"When I work fourteen hours a day, seven days a week, I get lucky"
About this Quote
The specific intent is managerial and aspirational: sanctify overwork, then rebrand success as a predictable outcome of endurance. It’s the kind of sentence that plays well in boardrooms and biographies because it flatters both speaker and listener. Hammer gets to seem humble (crediting luck) while quietly asserting superiority (nobody outworks me). The audience gets a usable myth: if you’re not winning, you’re not grinding hard enough.

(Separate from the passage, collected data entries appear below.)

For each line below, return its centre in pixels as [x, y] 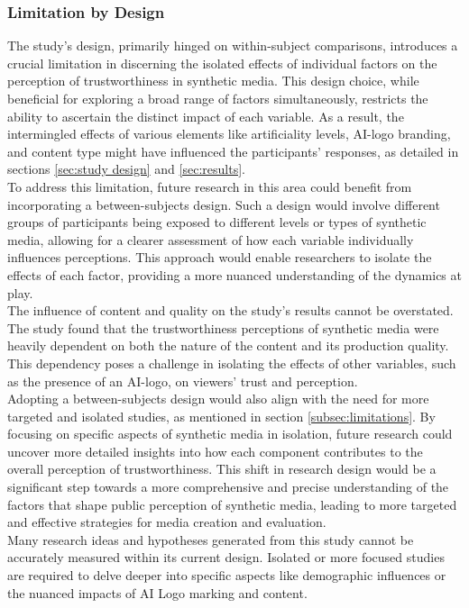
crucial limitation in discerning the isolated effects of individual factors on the [222, 63]
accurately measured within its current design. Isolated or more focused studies [226, 557]
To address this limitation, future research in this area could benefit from [210, 186]
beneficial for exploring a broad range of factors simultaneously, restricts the [218, 98]
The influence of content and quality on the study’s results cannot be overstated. [230, 310]
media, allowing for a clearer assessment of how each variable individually [211, 239]
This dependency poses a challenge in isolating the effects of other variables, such [232, 363]
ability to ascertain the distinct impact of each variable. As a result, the [206, 116]
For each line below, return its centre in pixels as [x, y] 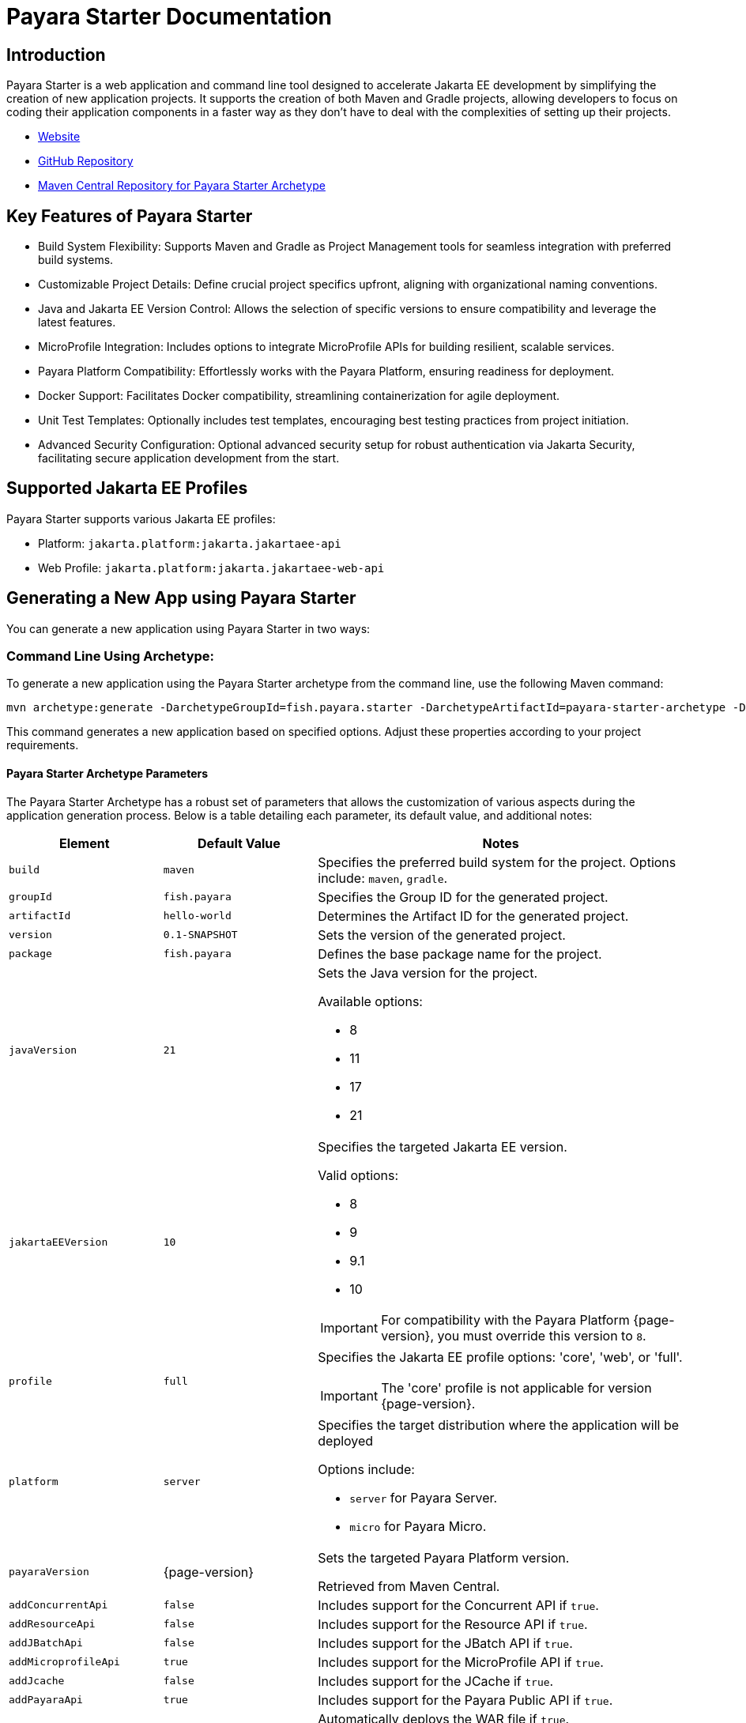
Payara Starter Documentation [169, 17]
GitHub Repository [86, 161]
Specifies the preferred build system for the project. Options [497, 862]
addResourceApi [52, 1624]
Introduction [56, 55]
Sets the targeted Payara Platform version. [444, 1557]
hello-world [197, 916]
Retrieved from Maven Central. [409, 1586]
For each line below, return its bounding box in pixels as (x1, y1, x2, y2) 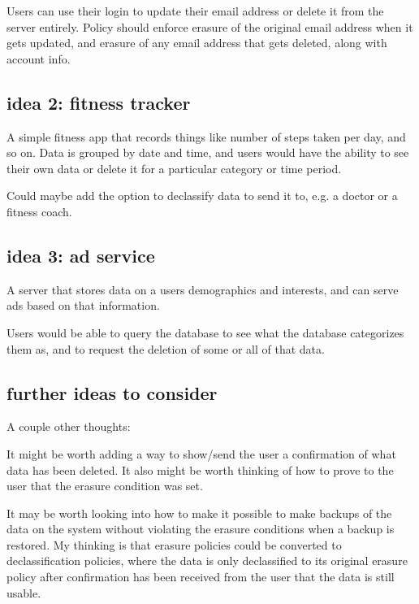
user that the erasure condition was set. (6, 477, 203, 494)
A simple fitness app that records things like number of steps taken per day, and (6, 128, 406, 145)
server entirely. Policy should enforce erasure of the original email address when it (6, 18, 413, 35)
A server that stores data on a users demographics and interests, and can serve (6, 280, 399, 298)
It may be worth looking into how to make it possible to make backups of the (6, 504, 392, 521)
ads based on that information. (6, 297, 160, 314)
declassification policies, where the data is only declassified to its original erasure (6, 552, 408, 569)
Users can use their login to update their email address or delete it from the (6, 2, 384, 19)
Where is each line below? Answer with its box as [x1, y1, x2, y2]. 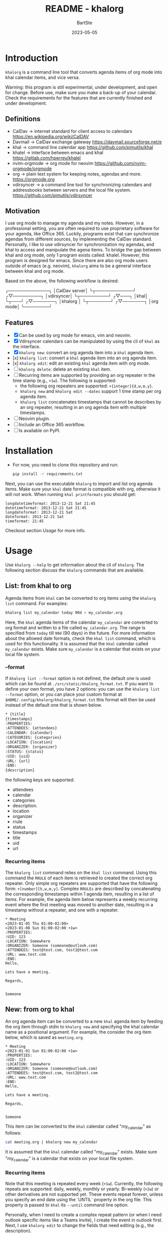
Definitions [5, 115, 41, 123]
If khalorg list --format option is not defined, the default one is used [5, 675, 151, 681]
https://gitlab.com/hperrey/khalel [12, 154, 81, 161]
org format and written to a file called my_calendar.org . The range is [5, 624, 146, 630]
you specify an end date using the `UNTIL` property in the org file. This [5, 1196, 152, 1202]
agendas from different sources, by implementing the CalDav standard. [5, 236, 152, 242]
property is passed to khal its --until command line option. [5, 1202, 129, 1208]
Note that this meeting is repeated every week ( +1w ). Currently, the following [5, 1180, 163, 1186]
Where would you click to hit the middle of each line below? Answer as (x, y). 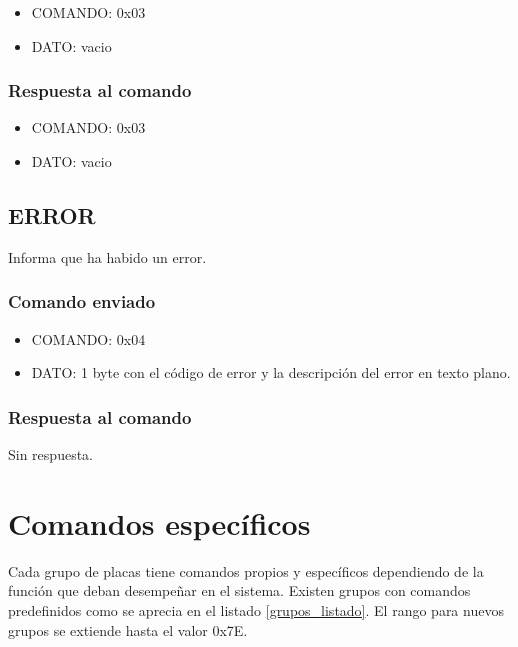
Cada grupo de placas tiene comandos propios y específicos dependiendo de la (246, 570)
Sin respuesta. (50, 454)
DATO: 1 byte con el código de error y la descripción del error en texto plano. (271, 372)
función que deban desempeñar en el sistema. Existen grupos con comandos (239, 590)
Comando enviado (82, 301)
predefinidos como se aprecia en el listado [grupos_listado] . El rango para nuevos (256, 609)
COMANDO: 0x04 (88, 338)
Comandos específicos (159, 522)
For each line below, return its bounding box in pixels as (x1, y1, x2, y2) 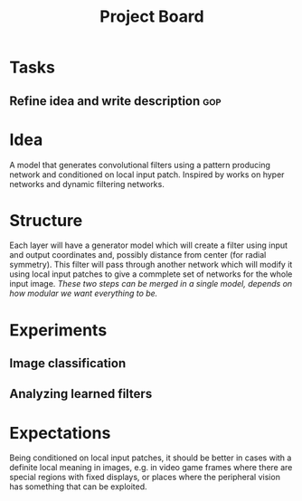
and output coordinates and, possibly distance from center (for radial (9, 250, 267, 260)
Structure (9, 210, 83, 231)
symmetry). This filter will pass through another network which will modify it (9, 260, 293, 270)
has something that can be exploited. (9, 481, 147, 492)
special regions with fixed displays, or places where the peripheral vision (9, 472, 280, 483)
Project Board (99, 6, 205, 27)
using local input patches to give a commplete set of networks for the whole (9, 269, 293, 279)
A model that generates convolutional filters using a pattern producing (9, 159, 271, 170)
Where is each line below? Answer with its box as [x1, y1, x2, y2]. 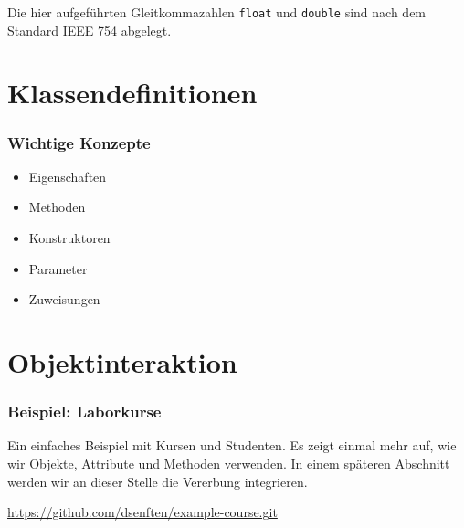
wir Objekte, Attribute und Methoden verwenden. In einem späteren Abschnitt [7, 454, 450, 472]
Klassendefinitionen [7, 74, 258, 111]
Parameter [28, 259, 88, 278]
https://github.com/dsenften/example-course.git [7, 502, 278, 522]
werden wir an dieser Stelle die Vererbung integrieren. [7, 471, 308, 491]
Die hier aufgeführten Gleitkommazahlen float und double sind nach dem [7, 3, 427, 21]
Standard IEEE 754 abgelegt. [7, 20, 172, 39]
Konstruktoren [28, 228, 111, 248]
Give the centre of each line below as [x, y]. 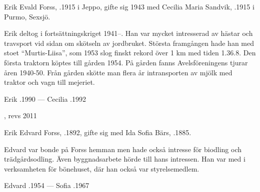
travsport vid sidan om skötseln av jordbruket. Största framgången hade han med [129, 43]
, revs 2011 [20, 115]
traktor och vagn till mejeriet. [49, 82]
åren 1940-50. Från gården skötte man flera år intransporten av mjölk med [118, 72]
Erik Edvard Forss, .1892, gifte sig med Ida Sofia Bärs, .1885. [98, 132]
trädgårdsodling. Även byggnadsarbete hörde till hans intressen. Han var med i [125, 159]
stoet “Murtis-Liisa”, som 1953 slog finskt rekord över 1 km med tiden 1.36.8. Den [130, 53]
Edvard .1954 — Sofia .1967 [47, 185]
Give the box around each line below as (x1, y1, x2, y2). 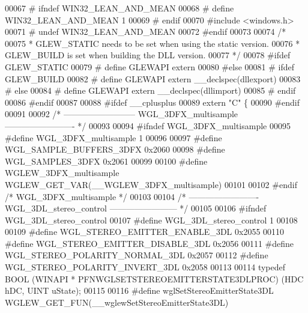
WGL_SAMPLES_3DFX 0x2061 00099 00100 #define (5, 154, 208, 167)
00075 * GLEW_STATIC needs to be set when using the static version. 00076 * (5, 37, 300, 49)
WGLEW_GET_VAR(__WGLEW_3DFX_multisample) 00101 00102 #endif (5, 178, 297, 190)
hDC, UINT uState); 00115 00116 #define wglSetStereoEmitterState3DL (5, 284, 274, 297)
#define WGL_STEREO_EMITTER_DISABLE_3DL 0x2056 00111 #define (5, 237, 294, 249)
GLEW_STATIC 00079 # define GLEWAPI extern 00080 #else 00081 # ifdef (5, 60, 294, 73)
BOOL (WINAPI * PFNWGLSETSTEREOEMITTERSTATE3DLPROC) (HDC (5, 272, 304, 285)
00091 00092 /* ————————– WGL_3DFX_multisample (5, 108, 238, 120)
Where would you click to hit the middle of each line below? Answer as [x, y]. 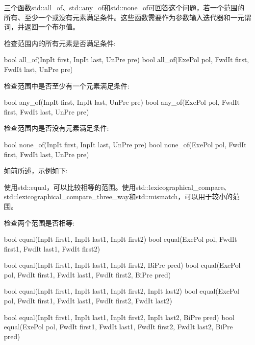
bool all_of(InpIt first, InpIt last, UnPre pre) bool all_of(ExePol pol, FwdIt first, [127, 59]
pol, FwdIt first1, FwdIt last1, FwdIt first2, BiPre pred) [88, 274]
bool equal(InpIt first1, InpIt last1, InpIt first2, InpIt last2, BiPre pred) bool [119, 317]
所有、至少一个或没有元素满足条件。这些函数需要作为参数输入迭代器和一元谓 [127, 17]
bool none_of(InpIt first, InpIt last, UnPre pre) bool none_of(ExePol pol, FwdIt [125, 144]
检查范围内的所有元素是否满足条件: [60, 43]
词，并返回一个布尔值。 [42, 27]
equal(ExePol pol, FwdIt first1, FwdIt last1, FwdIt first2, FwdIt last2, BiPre [118, 327]
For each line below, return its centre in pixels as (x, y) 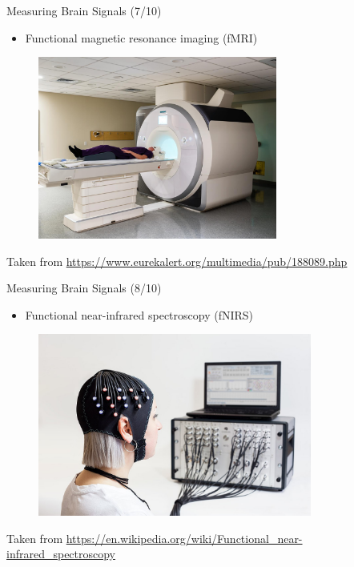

The subtext is harsher. If luck can be “earned,” then failure becomes a character flaw. The line naturalizes a worldview where structural advantages fade into the background and exhaustion becomes evidence of virtue. Coming from Armand Hammer - a businessman whose career moved through oil, politics, and high-level dealmaking across the US and the Soviet sphere - it’s also a strategic deflection. His “luck” wasn’t just long hours; it was access, timing, and an ability to operate where money and power blur. The quote works because it’s compact, quotable self-justification: a hustle slogan that doubles as a shield.
Quote Details
| Topic | Work Ethic |
|---|---|
| Source | Help us find the source |
| Cite |
Citation Formats
APA Style (7th ed.)
Hammer, Armand. (2026, January 15). When I work fourteen hours a day, seven days a week, I get lucky. FixQuotes. https://fixquotes.com/quotes/when-i-work-fourteen-hours-a-day-seven-days-a-118558/
Chicago Style
Hammer, Armand. "When I work fourteen hours a day, seven days a week, I get lucky." FixQuotes. January 15, 2026. https://fixquotes.com/quotes/when-i-work-fourteen-hours-a-day-seven-days-a-118558/.
MLA Style (9th ed.)
"When I work fourteen hours a day, seven days a week, I get lucky." FixQuotes, 15 Jan. 2026, https://fixquotes.com/quotes/when-i-work-fourteen-hours-a-day-seven-days-a-118558/. Accessed 14 Feb. 2026.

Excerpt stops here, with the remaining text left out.